Methanesulfenyl Chloride1

MeSCl

[5813-48-9]  · CH3ClS  · Methanesulfenyl Chloride  · (MW 82.56)

(reacts as a pseudohalogen;1 reacts with carbanions and enolates to add the thiomethyl group a to the carbonyl;2,3 adds across the double bonds of alkenes and allenes;4,5 adds across triple bond of alkynes6,7)

Physical Data: bp 27-28 °C/53-60 mmHg.

Solubility: sol ether, THF, dichloromethane, chloroform, carbon tetrachloride, dimethoxyethane.

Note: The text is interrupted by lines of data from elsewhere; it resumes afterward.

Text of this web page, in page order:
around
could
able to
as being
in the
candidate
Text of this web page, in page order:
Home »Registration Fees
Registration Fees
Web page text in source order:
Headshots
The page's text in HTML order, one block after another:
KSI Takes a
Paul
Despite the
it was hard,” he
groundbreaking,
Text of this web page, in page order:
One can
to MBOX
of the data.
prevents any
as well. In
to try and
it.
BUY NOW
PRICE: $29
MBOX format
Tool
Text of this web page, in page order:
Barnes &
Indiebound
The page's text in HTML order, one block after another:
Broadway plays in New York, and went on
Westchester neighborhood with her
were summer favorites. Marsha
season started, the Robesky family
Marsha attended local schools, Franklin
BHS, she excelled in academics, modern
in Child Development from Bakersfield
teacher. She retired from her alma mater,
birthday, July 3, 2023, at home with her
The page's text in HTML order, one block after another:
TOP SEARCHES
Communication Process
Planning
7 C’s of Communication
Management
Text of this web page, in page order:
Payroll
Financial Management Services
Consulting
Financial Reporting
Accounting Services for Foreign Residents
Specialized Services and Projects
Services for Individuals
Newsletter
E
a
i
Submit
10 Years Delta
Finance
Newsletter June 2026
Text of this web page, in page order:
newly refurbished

Preparative Methods: by treatment of Dimethyl Disulfide at -15 °C with Sulfuryl Chloride, or by treatment of Methanethiol with Chlorine gas in CCl4 at -15 °C.1 The latter procedure may be considered a variation of the former since it involves the intermediate formation of the disulfide. The reagent is not commercially available.

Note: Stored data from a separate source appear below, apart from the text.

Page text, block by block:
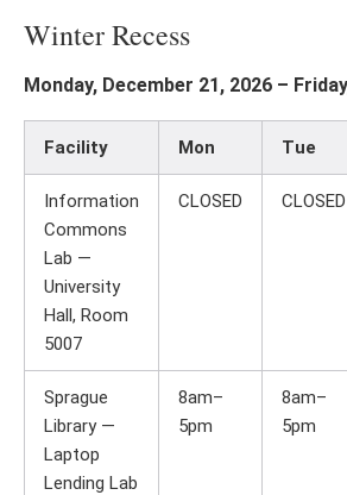
Winter Recess
Monday, December 21, 2026 –
Facility Mon Tue
Information
Commons
Lab —
University
Hall, Room
5007
CLOSED CLOSED
Sprague
Library —
Laptop
Lending Lab
8am–
5pm
8am–
5pm
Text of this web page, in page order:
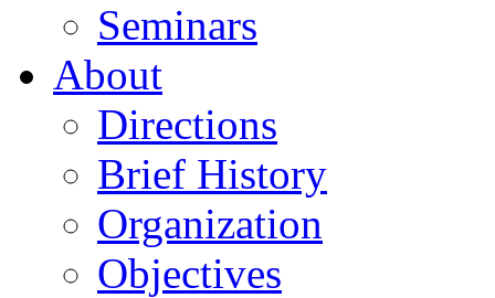
Seminars
About
Directions
Brief History
Organization
Objectives
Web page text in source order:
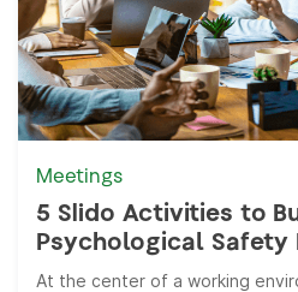
Meetings
5 Slido Activities to
Psychological Safety
At the center of a working
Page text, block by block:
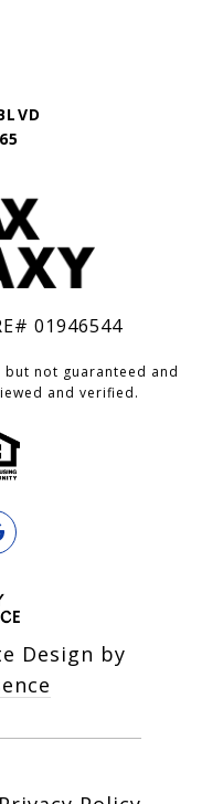
01946544
not guaranteed and
and verified.
Design by
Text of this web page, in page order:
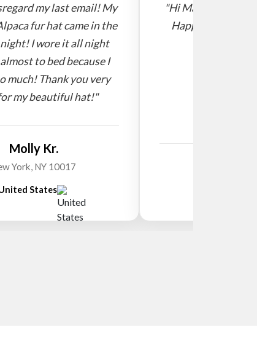
my last email! My
fur hat came in the
I wore it all night
to bed because I
much! Thank you very
my beautiful hat!"
Molly Kr.
York, NY 10017
States
"Hi Mario, I
Happy new year!
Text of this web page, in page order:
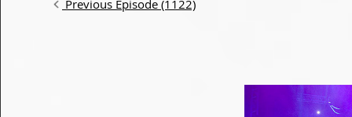
Previous Episode (1122)
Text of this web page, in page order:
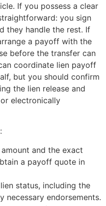
If you possess a clear
you sign
they handle the rest. If
a payoff with the
before the transfer can
coordinate lien payoff
but you should confirm
the lien release and
electronically
and the exact
a payoff quote in
status, including the
necessary endorsements.
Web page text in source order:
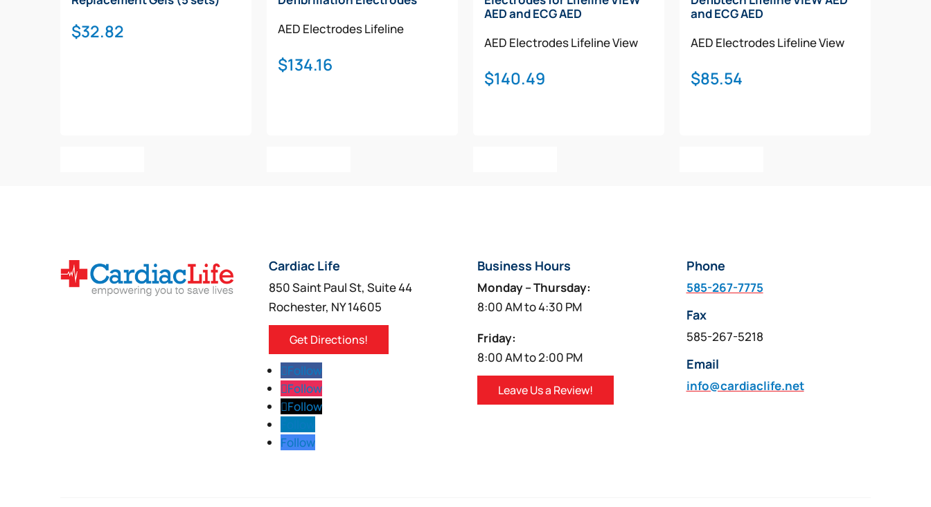
$32.82
AED ElectrodesLifeline
$134.16
AED and ECG AED
AED ElectrodesLifeline View
$140.49
and ECG AED
AED ElectrodesLifeline View
$85.54
Cardiac Life
850 Saint Paul St, Suite 44
Rochester, NY 14605
Get Directions!
Follow
Follow
Follow
Follow
Business Hours
Monday – Thursday:
8:00 AM to 4:30 PM
Friday:
8:00 AM to 2:00 PM
Leave Us a Review!
Phone
585-267-7775
Fax
585-267-5218
Email
info@cardiaclife.net
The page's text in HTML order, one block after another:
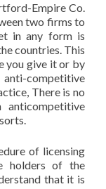
Empire Co.
two firms to
in any form is
countries. This
you give it or by
competitive
There is no
of licensing
holders of the
that it is
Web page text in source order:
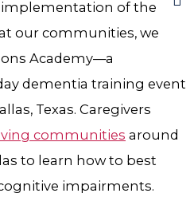
implementation of the
our communities, we
Academy—a
dementia training event
Texas. Caregivers
communities around
to learn how to best
impairments.
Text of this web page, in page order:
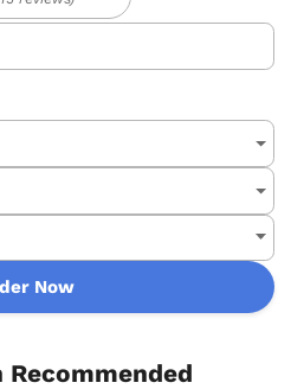
Now
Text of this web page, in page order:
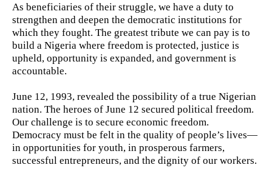
As beneficiaries of their struggle, we have a duty to
strengthen and deepen the democratic institutions for
which they fought. The greatest tribute we can pay is to
build a Nigeria where freedom is protected, justice is
upheld, opportunity is expanded, and government is
accountable.
June 12, 1993, revealed the possibility of a true Nigerian
nation. The heroes of June 12 secured political freedom.
Our challenge is to secure economic freedom.
Democracy must be felt in the quality of people’s lives—
in opportunities for youth, in prosperous farmers,
successful entrepreneurs, and the dignity of our workers.
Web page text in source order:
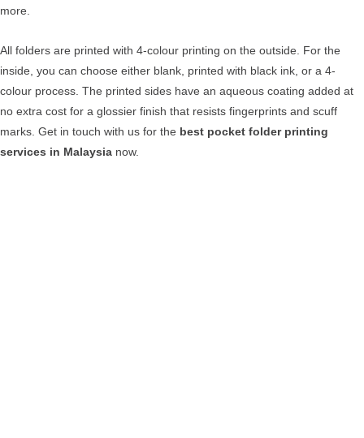
more.
All folders are printed with 4-colour printing on the outside. For the
inside, you can choose either blank, printed with black ink, or a 4-
colour process. The printed sides have an aqueous coating added at
no extra cost for a glossier finish that resists fingerprints and scuff
marks. Get in touch with us for the best pocket folder printing
services in Malaysia now.
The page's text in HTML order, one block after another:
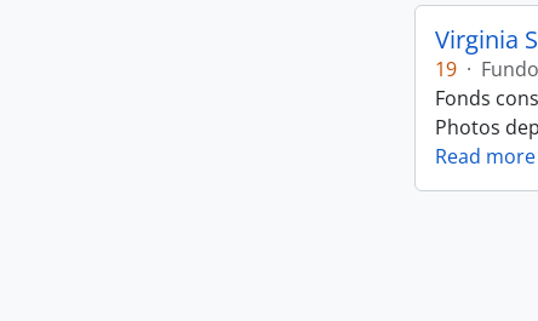
Virginia
19 · Fundo
Fonds
Photos
Read more
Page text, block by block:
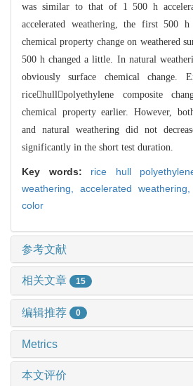
was similar to that of 1 500 h
accelerated weathering, the first 500
chemical property change on weathered
500 h changed a little. In natural
obviously surface chemical change.
ricehullpolyethylene composite
chemical property earlier. However,
and natural weathering did not
significantly in the short test duration.
Key words: rice hull
weathering, accelerated weathering,
color
参考文献
相关文章 15
编辑推荐 0
Metrics
本文评价
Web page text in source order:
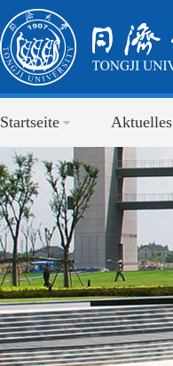
Startseite Aktuelles
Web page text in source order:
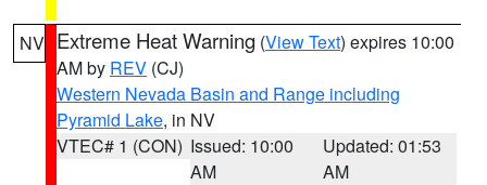
NV Extreme Heat Warning (View Text) expires 10:00
AM by REV (CJ)
Western Nevada Basin and Range including
Pyramid Lake, in NV
VTEC# 1 (CON) Issued: 10:00
AM
Updated: 01:53
AM
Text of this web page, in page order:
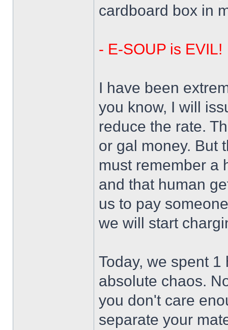
cardboard box in
- E-SOUP is EVIL!
I have been
you know, I will
reduce the rate.
or gal money. But
must remember a
and that human
us to pay
we will start
Today, we spent
absolute chaos.
you don't care
separate your

Purification: can be used crude from the above preparations. If purification is necessary it must be distilled at low temperature, under vacuum, due to its instability.

Handling, Storage, and Precautions: undergoes decomposition within 1-2 d even when kept in a refrigerator; lasts less than 1 month when stored at -78 °C.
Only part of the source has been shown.